Work to be completed: Leave out the pictures and copy the remaining records exactly.

Entries supplied:
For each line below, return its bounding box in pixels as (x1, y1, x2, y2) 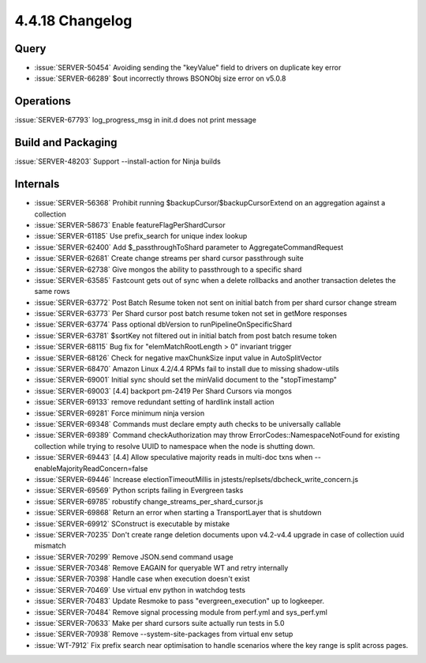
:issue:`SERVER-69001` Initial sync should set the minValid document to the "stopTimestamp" (34, 375, 338, 385)
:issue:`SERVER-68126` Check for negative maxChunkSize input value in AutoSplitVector (34, 352, 323, 363)
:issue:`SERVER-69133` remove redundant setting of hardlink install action (34, 397, 275, 407)
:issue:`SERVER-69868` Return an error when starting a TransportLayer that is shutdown (34, 508, 323, 518)
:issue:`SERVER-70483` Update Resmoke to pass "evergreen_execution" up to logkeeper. (34, 597, 325, 606)
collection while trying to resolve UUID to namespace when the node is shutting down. (34, 441, 316, 450)
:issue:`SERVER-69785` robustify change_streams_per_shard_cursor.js (34, 496, 263, 506)
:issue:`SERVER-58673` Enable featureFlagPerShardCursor (34, 220, 226, 229)
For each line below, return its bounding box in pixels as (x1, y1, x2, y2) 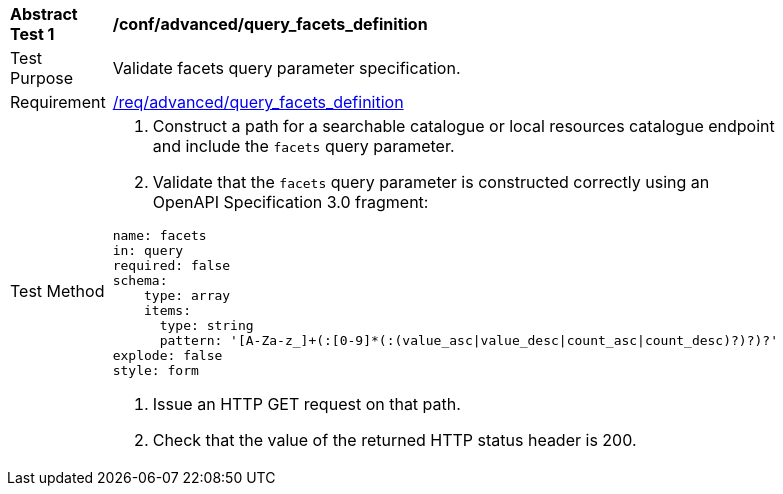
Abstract (10, 4, 78, 24)
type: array (144, 288, 231, 303)
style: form (112, 363, 199, 378)
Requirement (10, 92, 106, 112)
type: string (159, 318, 254, 333)
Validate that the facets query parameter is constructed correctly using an (152, 172, 710, 192)
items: (144, 303, 191, 318)
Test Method (10, 281, 105, 301)
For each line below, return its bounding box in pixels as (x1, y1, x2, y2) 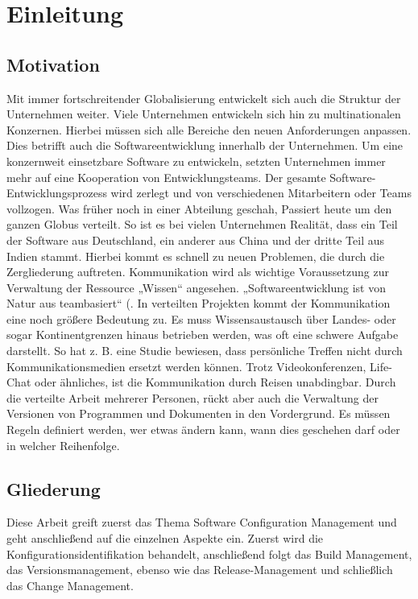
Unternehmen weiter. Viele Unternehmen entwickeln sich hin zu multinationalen (6, 105, 401, 122)
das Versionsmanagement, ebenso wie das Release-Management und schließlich (6, 561, 393, 578)
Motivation (6, 52, 100, 76)
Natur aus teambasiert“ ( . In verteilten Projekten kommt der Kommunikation (6, 295, 391, 312)
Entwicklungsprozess (6, 184, 107, 201)
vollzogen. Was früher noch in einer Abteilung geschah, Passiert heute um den (6, 200, 392, 217)
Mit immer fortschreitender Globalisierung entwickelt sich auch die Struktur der (6, 89, 401, 106)
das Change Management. (6, 576, 134, 593)

Task result:
For each line below, return its bounding box in pixels as (x1, y1, x2, y2) 
:issue:`SERVER-69001` Initial sync should set the minValid document to the "stopTimestamp" (34, 375, 338, 385)
:issue:`SERVER-68126` Check for negative maxChunkSize input value in AutoSplitVector (34, 352, 323, 363)
:issue:`SERVER-69133` remove redundant setting of hardlink install action (34, 397, 275, 407)
:issue:`SERVER-69868` Return an error when starting a TransportLayer that is shutdown (34, 508, 323, 518)
:issue:`SERVER-70483` Update Resmoke to pass "evergreen_execution" up to logkeeper. (34, 597, 325, 606)
collection while trying to resolve UUID to namespace when the node is shutting down. (34, 441, 316, 450)
:issue:`SERVER-69785` robustify change_streams_per_shard_cursor.js (34, 496, 263, 506)
:issue:`SERVER-58673` Enable featureFlagPerShardCursor (34, 220, 226, 229)
For each line below, return its bounding box in pixels as (x1, y1, x2, y2) 
Abstract (10, 4, 78, 24)
type: array (144, 288, 231, 303)
style: form (112, 363, 199, 378)
Requirement (10, 92, 106, 112)
type: string (159, 318, 254, 333)
Validate that the facets query parameter is constructed correctly using an (152, 172, 710, 192)
items: (144, 303, 191, 318)
Test Method (10, 281, 105, 301)
For each line below, return its bounding box in pixels as (x1, y1, x2, y2) 
Unternehmen weiter. Viele Unternehmen entwickeln sich hin zu multinationalen (6, 105, 401, 122)
das Versionsmanagement, ebenso wie das Release-Management und schließlich (6, 561, 393, 578)
Motivation (6, 52, 100, 76)
Natur aus teambasiert“ ( . In verteilten Projekten kommt der Kommunikation (6, 295, 391, 312)
Entwicklungsprozess (6, 184, 107, 201)
vollzogen. Was früher noch in einer Abteilung geschah, Passiert heute um den (6, 200, 392, 217)
Mit immer fortschreitender Globalisierung entwickelt sich auch die Struktur der (6, 89, 401, 106)
das Change Management. (6, 576, 134, 593)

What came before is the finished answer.